Herzbestattungen faszinieren bis heute die Menschen. So forderten nach einem Bericht von CNN die Polen 2005 das Herz von Papst Johannes Paul II, um es auf der Burg Wawel in Krakau neben anderen Größen des polnischen Volkes zu bestatten. Dazu Karsten: „Bei Johannes Paul II. darf man nicht vergessen, dass in der Zeit des Kommunismus die katholische Kirche in Polen eine außerordentlich wichtige Opposition gegen die gesellschaftlichen Allmachtsansprüche der kommunistischen Partei bildete. Diese Rolle ist von besonderer Bedeutung, weil Johannes Paul II. noch zur Zeit des Kalten Krieges 1978 gewählt wurde, und das hat man in Polen nicht vergessen. Man möchte diese herausragende Position des ersten aus Polen stammenden Papstes dadurch zu Ausdruck bringen, dass man diese Verbundenheit materiell durch das Herz zum Ausdruck bringt.“

Herzurne des Dauphins
Foto: gemeinfrei

Medienwirksame Herzbestattung des letzten Dauphins 209 Jahre später

Spektakulär ist auch die Geschichte um die Herzurne des letzten französischen Thronfolgers Ludwig XVII. Als das 10jährige Kind 1795 im Gefängnis starb, bewahrte der Arzt das konservierte Herz auf. Moderne Untersuchungen identifizierten im Jahr 2000 mittels Genanalyse das Herzgewebe als das des Dauphins.

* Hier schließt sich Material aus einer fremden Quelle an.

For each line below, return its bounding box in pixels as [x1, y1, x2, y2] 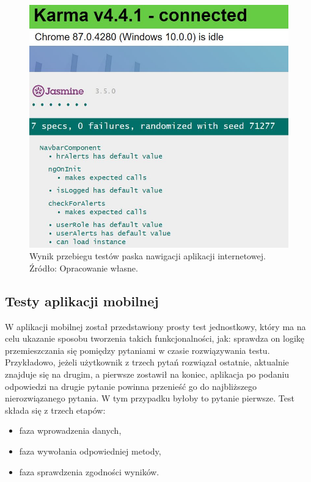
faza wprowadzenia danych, [19, 424, 122, 437]
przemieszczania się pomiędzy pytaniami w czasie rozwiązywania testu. [5, 344, 270, 356]
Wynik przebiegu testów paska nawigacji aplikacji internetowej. [29, 250, 266, 262]
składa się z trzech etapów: [5, 403, 106, 416]
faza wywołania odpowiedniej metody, [19, 444, 161, 457]
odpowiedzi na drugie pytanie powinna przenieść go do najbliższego [5, 379, 257, 392]
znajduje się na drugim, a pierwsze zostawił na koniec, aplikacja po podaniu [5, 368, 290, 381]
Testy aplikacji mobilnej [5, 291, 159, 310]
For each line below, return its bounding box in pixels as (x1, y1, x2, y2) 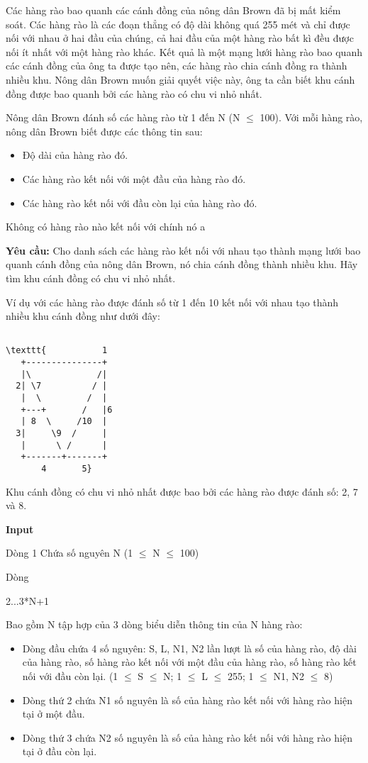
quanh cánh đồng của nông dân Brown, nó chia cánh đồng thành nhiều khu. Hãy (6, 257, 358, 272)
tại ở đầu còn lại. (22, 744, 97, 759)
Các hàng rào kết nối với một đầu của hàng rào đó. (22, 171, 246, 186)
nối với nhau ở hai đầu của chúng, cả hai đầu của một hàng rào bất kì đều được (6, 30, 354, 45)
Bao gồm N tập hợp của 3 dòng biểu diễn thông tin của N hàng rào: (6, 617, 303, 632)
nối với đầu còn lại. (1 (22, 668, 118, 683)
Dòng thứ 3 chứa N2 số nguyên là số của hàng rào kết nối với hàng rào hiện (22, 730, 352, 745)
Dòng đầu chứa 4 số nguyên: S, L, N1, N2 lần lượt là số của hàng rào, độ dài (22, 640, 357, 655)
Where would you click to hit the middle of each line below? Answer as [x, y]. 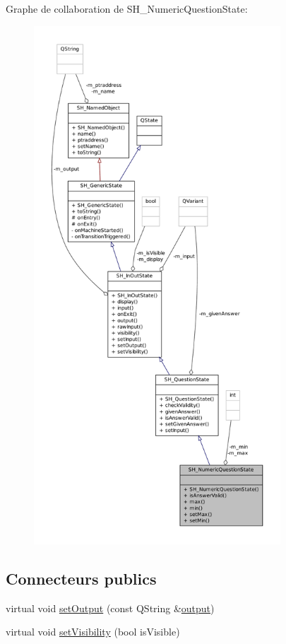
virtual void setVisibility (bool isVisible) [93, 632]
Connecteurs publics [81, 578]
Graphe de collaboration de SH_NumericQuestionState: [127, 8]
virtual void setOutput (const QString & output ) [110, 608]
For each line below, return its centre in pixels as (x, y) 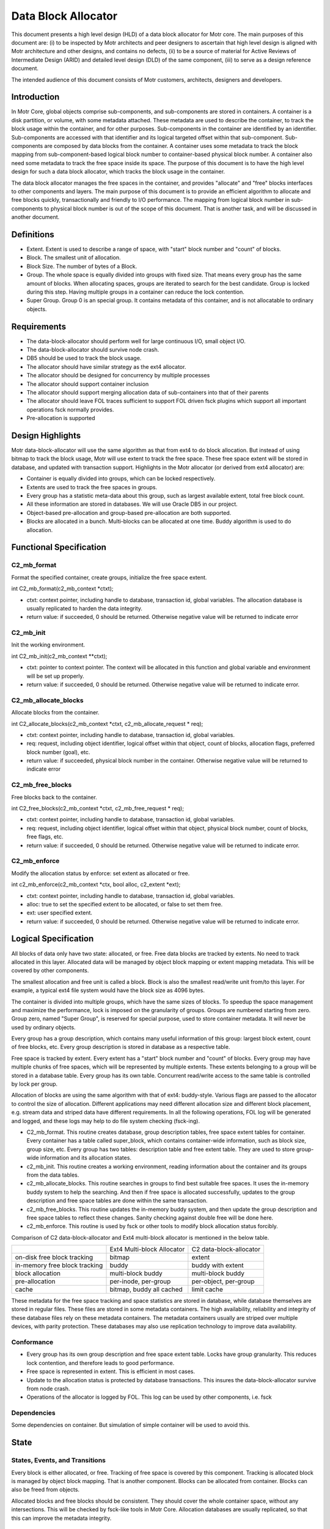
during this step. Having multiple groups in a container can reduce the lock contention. (135, 292)
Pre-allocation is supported (61, 418)
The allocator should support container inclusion (88, 384)
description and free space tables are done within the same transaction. (117, 1201)
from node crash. (48, 1388)
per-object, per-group (223, 1281)
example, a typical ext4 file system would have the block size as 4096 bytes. (108, 990)
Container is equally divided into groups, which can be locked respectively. (121, 479)
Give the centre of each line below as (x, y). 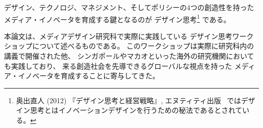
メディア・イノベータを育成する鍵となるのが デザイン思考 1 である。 (117, 18)
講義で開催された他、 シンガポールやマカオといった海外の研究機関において (129, 56)
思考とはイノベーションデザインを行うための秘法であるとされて (136, 110)
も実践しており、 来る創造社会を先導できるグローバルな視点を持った (118, 66)
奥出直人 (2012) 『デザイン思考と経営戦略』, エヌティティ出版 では (128, 100)
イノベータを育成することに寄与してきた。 (89, 76)
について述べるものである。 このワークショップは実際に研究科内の (143, 46)
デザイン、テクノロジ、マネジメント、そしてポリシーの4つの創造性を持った (129, 7)
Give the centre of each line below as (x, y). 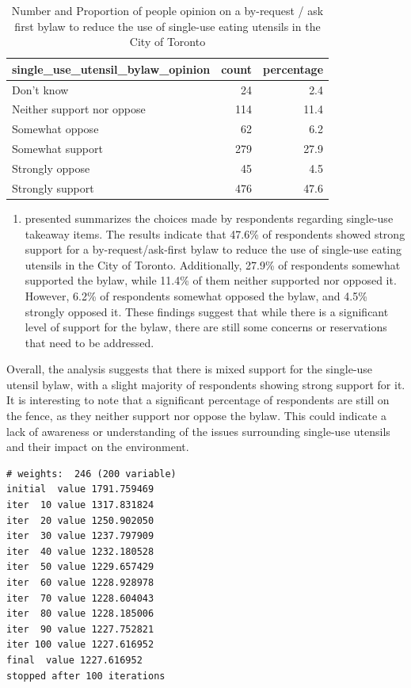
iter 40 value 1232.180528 (80, 551)
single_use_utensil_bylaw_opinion (111, 69)
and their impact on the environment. (98, 447)
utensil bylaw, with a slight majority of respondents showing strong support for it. (206, 384)
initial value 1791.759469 (80, 489)
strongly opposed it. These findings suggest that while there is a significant (207, 311)
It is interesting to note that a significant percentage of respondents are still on (198, 400)
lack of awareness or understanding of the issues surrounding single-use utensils (198, 431)
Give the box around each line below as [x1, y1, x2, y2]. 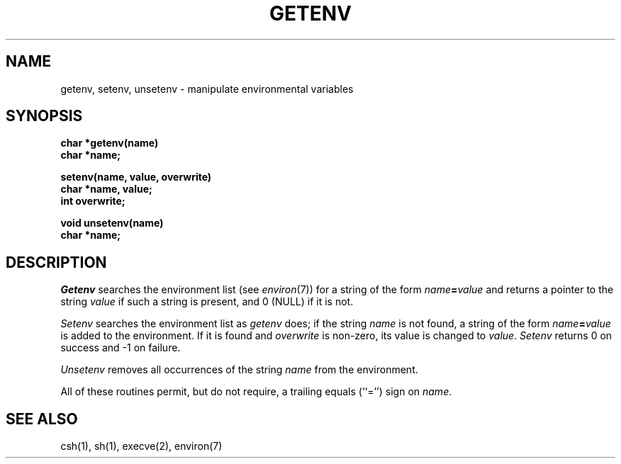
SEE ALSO [6, 409, 78, 428]
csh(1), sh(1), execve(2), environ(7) [60, 440, 223, 453]
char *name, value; [60, 183, 152, 196]
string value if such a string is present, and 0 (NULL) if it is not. [60, 295, 354, 308]
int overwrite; [60, 195, 125, 208]
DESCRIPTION [6, 253, 107, 271]
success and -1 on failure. [60, 341, 181, 354]
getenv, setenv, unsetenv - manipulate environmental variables [60, 82, 354, 95]
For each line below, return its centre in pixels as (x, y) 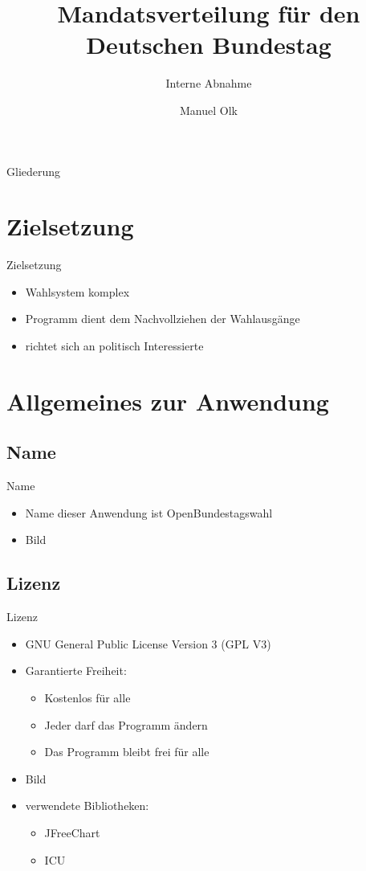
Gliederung (34, 171)
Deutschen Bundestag (209, 45)
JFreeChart (72, 832)
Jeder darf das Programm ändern (126, 724)
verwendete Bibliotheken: (87, 806)
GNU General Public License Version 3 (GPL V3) (148, 643)
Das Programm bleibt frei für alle (127, 752)
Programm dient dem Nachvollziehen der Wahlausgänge (163, 319)
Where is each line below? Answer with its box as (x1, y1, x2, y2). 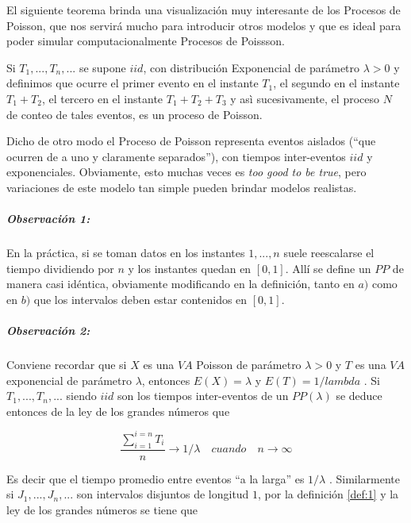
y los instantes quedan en (128, 260, 252, 276)
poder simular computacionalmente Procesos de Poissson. (6, 33, 285, 49)
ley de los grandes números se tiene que (6, 501, 198, 517)
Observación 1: (6, 210, 90, 227)
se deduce (336, 387, 382, 404)
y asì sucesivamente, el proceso (230, 90, 379, 106)
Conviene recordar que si (6, 356, 127, 373)
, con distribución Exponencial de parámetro (143, 59, 360, 75)
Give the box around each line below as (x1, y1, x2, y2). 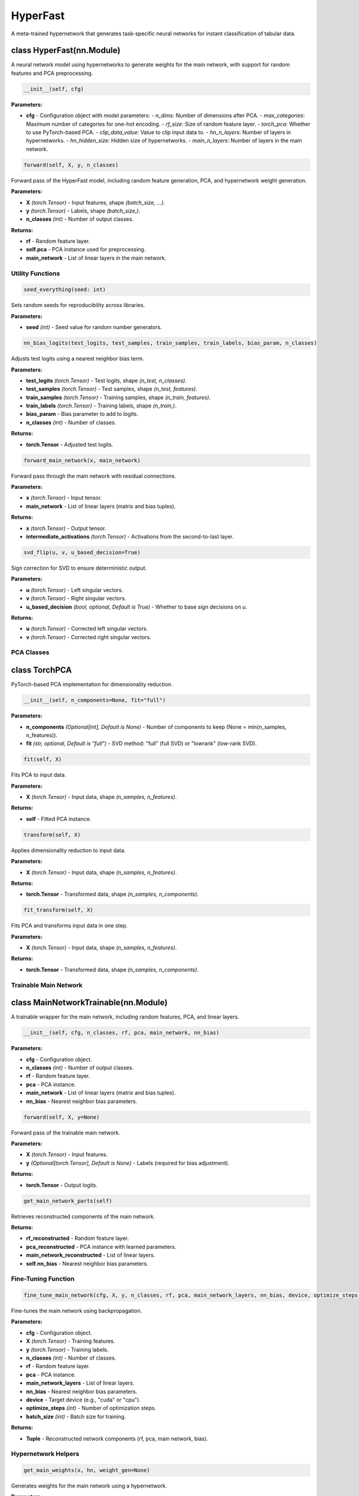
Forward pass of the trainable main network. (11, 1129, 121, 1136)
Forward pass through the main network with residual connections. (11, 472, 177, 479)
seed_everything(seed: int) (23, 286, 106, 293)
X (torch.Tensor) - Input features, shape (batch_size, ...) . (26, 199, 165, 206)
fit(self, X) (23, 756, 62, 763)
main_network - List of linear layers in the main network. (26, 254, 167, 262)
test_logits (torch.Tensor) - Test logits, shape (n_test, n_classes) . (26, 377, 187, 384)
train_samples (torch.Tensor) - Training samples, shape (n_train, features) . (26, 394, 211, 401)
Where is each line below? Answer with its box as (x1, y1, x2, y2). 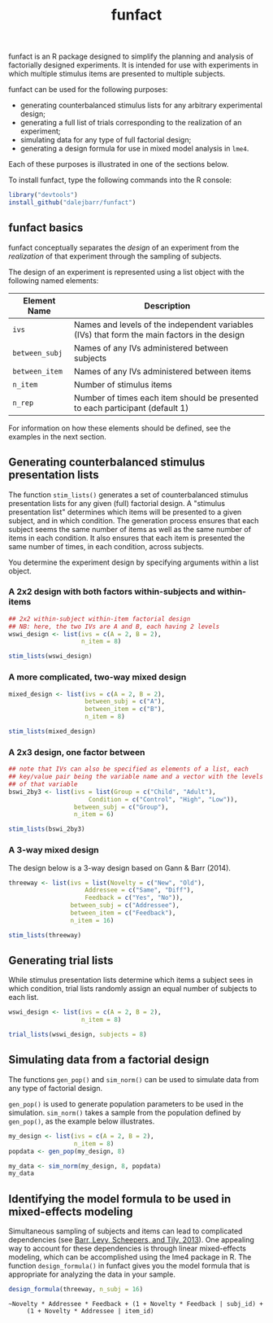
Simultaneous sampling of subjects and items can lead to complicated (8, 1226, 243, 1236)
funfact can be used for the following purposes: (8, 85, 168, 94)
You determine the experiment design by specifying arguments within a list (8, 557, 259, 567)
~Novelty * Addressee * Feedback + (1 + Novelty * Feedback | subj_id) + (8, 1299, 264, 1308)
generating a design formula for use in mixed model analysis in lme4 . (19, 144, 249, 154)
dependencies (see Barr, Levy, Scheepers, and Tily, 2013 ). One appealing (8, 1235, 254, 1245)
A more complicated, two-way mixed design (8, 671, 187, 683)
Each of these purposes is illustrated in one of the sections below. (8, 159, 229, 169)
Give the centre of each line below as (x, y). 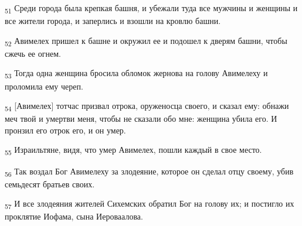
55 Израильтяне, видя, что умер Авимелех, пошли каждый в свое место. (133, 150)
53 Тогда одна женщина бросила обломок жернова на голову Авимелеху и (136, 74)
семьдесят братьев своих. (50, 184)
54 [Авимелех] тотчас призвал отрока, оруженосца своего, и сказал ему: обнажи (147, 106)
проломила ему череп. (44, 86)
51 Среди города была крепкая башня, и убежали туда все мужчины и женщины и (151, 8)
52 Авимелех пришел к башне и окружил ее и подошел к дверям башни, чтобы (146, 41)
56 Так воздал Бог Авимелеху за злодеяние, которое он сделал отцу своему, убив (149, 172)
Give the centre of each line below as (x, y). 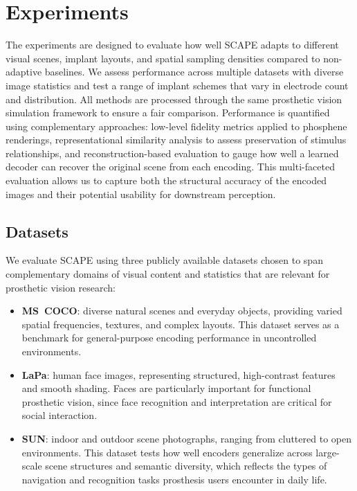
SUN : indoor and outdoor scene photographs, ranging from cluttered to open (186, 438)
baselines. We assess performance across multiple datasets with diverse (194, 72)
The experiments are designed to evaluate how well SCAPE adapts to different (172, 45)
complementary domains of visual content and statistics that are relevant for (168, 274)
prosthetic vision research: (61, 287)
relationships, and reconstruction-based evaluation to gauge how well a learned (172, 153)
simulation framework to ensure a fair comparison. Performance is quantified (168, 113)
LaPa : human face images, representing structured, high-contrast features (178, 374)
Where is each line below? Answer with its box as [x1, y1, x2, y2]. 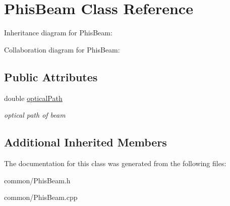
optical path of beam [4, 110, 66, 120]
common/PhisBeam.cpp [4, 192, 78, 202]
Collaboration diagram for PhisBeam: [4, 44, 120, 55]
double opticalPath [4, 92, 63, 103]
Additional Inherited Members [4, 134, 167, 150]
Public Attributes [4, 69, 98, 84]
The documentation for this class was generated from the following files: [4, 158, 226, 168]
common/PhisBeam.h [4, 175, 71, 185]
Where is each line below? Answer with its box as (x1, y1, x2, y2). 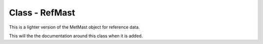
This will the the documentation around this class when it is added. (9, 33, 143, 39)
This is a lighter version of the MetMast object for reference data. (9, 24, 140, 30)
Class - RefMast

Daraufhin wurde die Herzurne am 8. Juni 2004 unter Anteilnahme des europäischen Hochadels in Saint-Denis neben den Sarkophagen seiner Eltern neu bestattet. „Das zeigt, die Frage nach der Tradition ist charakteristisch für die Denkwelt der aristokratischen Traditionsverbundenheit bis heute. Der Bürgerliche definiert sich über seine Leistung, der Adelige ist etwas und zwar durch die Tradition seiner Familie.“

In der Moderne haben sich diese Traditionen mehr und mehr verloren. „Zu den größten Verlierern des Modernisierungsprozesses gehören die Toten“, stellt Karsten daher auch unmissverständlich fest, „denn die Vergangenheit erinnert, denkt man an die Grabmäler, die Mehrfachbestattung, an den Zusammenhang zwischen Verstorbenem und der Nachwelt.“ Karsten leitet seit 2009 federführend das an der Humboldt-Universität initiierte Projekt „Requiem – Die römischen Papst- und Kardinalgräber der frühen Neuzeit“. Ziel ist es, die Grablegen und Grabmäler der Päpste und Kardinäle, deren Gestalt, Entstehungszeitraum, Auftraggeber und beteiligte Künstler zu erfassen und in einer Datenbank allen Wissenschaftler*innen interdisziplinär zugänglich zu machen. „Heute ist die anonyme Urnenbestattung das Gebot der Stunde“, sagt er abschließend, „und da kommt eine völlig andere Welt zum Ausdruck.“

Weitere Informationen zum Projekt: https://requiem-projekt.de/

Uwe Blass

PD Dr. Arne Karsten (*1969) studierte Kunstgeschichte, Geschichte und Philosophie in Göttingen, Rom und Berlin. Von 2001 bis 2009 war er wissenschaftlicher Mitarbeiter am Institut für Kunst- und Bildgeschichte der Humboldt-Universität Berlin. Seit dem Wintersemester 2009 lehrt er als Junior-Professor, seit der Habilitation 2016 als Privatdozent für Geschichte der Neuzeit an der Bergischen Universität.